Kurz informiert Sieveking über den früheren Beruf seiner Mutter, zeigt Versuche sie zu Aktivitäten zu animieren oder Besuche bei der Therapie, stellt aber auch fest, dass er im Grunde sehr wenig über die Eltern weiß. Damit sich sein Vater bei einem Urlaub in der Schweiz erholen kann, will sich der Sohn ein paar Wochen um die Mutter kümmern. Offen spricht Sieveking über die anstrengende Arbeit, liegt erschöpft neben der Mutter auf dem Bett und teilt mit, dass er nicht versteht, wie der Vater das geschafft hat. Dennoch beginnt er mit ihr Ausflüge zu machen, schließlich sogar bis zum Urlaubsort ihres Mannes in der Schweiz.
Während die Mutter immer mehr im Augenblick lebt, im Sohn den Mann und in ihrem Mann einen Fremden sieht, dringt Sieveking gleichzeitig immer tiefer in ihre Biographie und die Geschichte der Ehe seiner Eltern ein, blickt mit alten Familienfotos in die Kindheit der Mutter,  aber auch und vor allem auf ihr politisches Engagement als 68erin und die „Offene Ehe“, die sie mit ihrem Mann führte.

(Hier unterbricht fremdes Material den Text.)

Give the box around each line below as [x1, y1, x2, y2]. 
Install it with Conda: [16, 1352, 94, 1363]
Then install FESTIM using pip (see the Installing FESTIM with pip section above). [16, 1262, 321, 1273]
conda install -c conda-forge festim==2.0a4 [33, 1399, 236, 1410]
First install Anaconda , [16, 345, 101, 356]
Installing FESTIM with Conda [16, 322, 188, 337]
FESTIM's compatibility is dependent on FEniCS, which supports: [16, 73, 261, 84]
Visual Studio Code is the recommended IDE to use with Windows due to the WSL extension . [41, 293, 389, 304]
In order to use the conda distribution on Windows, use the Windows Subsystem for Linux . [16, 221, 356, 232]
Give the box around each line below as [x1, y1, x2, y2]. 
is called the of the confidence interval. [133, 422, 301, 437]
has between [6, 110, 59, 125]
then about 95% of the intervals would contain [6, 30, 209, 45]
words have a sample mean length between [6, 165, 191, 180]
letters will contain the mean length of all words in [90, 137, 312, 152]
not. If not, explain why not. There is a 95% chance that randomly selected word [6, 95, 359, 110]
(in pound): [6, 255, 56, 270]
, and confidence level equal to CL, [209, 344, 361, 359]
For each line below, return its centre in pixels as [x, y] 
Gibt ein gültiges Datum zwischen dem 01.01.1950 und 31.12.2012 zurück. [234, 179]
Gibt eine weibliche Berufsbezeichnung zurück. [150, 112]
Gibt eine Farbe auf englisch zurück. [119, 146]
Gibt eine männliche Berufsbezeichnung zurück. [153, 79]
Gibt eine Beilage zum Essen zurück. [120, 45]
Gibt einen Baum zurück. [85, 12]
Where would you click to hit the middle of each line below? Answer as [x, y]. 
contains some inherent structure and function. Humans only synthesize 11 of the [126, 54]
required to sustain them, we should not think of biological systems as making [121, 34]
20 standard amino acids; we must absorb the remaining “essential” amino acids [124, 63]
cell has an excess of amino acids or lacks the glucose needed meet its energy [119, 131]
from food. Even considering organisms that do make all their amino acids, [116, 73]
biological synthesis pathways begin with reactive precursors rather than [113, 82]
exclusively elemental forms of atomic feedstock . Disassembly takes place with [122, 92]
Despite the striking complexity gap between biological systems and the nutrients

Bewegende Liebeserklärung an die Mutter

Liebevoll und warmherzig ist Sievekings Blick, dank seines Feingefühls und seiner Behutsamkeit trotz der Nähe aber nie voyeuristisch bloßstellend. Einerseits zeichnet er einfühlsam und bewegend das Porträt einer Frau, für die es nur noch die Gegenwart gibt, andererseits arbeitet er gerade mit Erinnerung und Geschichte, wenn er auf die Familiengeschichte blickt. Wunderbar fließen diese Gegenwärtigkeit auf der einen und die Erinnerungsarbeit auf der anderen Seite zusammen.
Nicht nur ein Film über Alzheimer, sondern vor allem eine Liebeserklärung an die Mutter ist „Vergiss mein nicht“ so geworden. Zwar spart Sieveking wirklich harte Szenen aus, zeigt aber dennoch, wie sich der Zustand der Mutter verschlechtert, wie eine Pflegerin eingestellt wird, die Mutter vorübergehend in ein Seniorenheim gebracht wird, dann aber vom Vater doch wieder ins gemeinsame Haus zurückgeholt wird.
So bitter dieser geistige Verfall auch ist, so gelingt es Sieveking doch, ihn mit warmherzigem Humor zu inszenieren, ihm – nicht zuletzt durch die Musik - alles Schwere zu nehmen, ohne dabei leichtfertig mit dem Thema umzugehen.